1. Forget the Anthropocene, for now, we are still in the Holocene.
In early March 2024 the journal Science confirmed that a panel of over 20 geologists voted against a proposal to end the current span of geological time Holocene, which began 11,700 years ago at the end of the last ice age, and inaugurate a new geological era, the Anthropocene.
Some scientists, and geographers, have stated that from the dawn of the industrial age, a new geological time had emerged when the influence of humans on the planet, mainly through climate change, was overwhelming. However, the International Commission on Stratigraphy (ICS), the body that governs the geological timescale, has said otherwise.
Opponents of the proposal to identify the Anthropocene do not doubt the enormous impact that human influence is having on the planet. However, some felt the proposed marker of the new era - the 10cm of sediment from Crawford Lake in Canada that has captured the global surge in fossil fuel burning, fertilizer use, and atomic bomb fallout that began in the 1950s, was not definitive enough.
Others have questioned whether it is even possible to assign one date to the start of humanity’s planetary influence. Others could include the rise of agriculture, or the significant changes that followed European encroachment on the New World. Why not choose those?
Those who support the concept of the Anthropocene will now have to wait for a decade before the proposal can be considered again. The ICS has instituted such a ‘cooling-off period’, because of the furious debates there have been in the recent past.
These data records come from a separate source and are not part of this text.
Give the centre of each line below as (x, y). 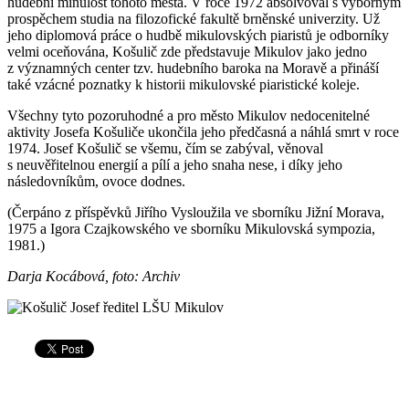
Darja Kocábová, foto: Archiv (94, 276)
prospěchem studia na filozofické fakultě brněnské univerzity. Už (194, 18)
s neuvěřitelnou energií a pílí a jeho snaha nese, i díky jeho (175, 164)
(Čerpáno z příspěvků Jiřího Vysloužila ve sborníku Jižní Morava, (196, 212)
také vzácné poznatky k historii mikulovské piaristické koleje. (184, 84)
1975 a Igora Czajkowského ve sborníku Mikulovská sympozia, (191, 228)
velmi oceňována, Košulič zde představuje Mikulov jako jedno (187, 51)
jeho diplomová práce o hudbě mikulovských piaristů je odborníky (198, 35)

For example, there was debate in the past over the boundary between the Pliocene and Pleistocene, and whether the Quaternary era - our current geologic period - should exist at all.
No doubt many academics and others will continue to express the view that the Anthropocene should be recognised in geological timescales. They argue that there is no going back to where the planet was 100 years ago - the Earth system changes that indicate the Anthropocene are irreversible.
2. The formation of the Himalayas
In January 2024, Science also highlighted new thoughts on the creation of the Himalayan Mountain chain.
The consensus of how the Himalayas were formed is that they are result of the Indian plate moving north and colliding with the more static Eurasian plate. This process began between 60 and 55 million years ago. As the two plates collided, sedimentary materials between them, laid down in the so-called Sea of Tethys, were folded upwards to form the mountains. The reason why the Indian plate moved was initially attributed to convection currents moving from south to north, but many now state it was due to the process known as slab pull whereby the older rocks of the descending plate ‘pulls’ the newer rocks behind it – rather like pulling a tablecloth off a table (as against trying to push the cloth). The term subduction is given to this downward movement. It has also been suggested in the case of this region that the original descending slab has broken off from the main descending plate. But this then begs the question – what is causing the current level of movement? Enter the journal Science….
Continental tectonic plates, like the Indian plate, are relatively buoyant, so they do not easily sink, or subduct, into the mantle during collisions. Some scientists believe the Indian Plate resists plunging into the mantle and continues to slide horizontally under Tibet. Others suggest the most buoyant part of the Indian Plate crumples like a rug along the front edge of the collision zone, making it easier for the lower half of the plate to sink, or subduct.
A new analysis of seismic waves travelling beneath Tibet and gases, such as helium-3, rising to the surface points to another possibility - one that in effect splits the difference between these two scenarios. Part of the Indian Plate appears to be ‘delaminating’ as it slides under the Eurasian Plate, with the dense lower part peeling, or tearing away from the top, as if the upper and lower parts were being separated as in the undoing of a zip (see diagram).

It is likely that the difference in subduction speeds along the Indian/Eurasian ‘front’ has tugged the Indian Plate in multiple directions. Scientists have proposed many possible tears, both horizontally and vertically, in recent years. A recent analysis based on a set of earthquake waves points to a tear on the western edge of the delaminated slab. West of the proposed break, the bottom of the Indian Plate appears to be some 200km deep, suggesting it is still intact; to the east, where the slab splits in two, mantle rock is flowing into the ‘gap’ at a depth of approximately 100km.
The key message here for both topics, is that nothing is set in stone, pardon the pun.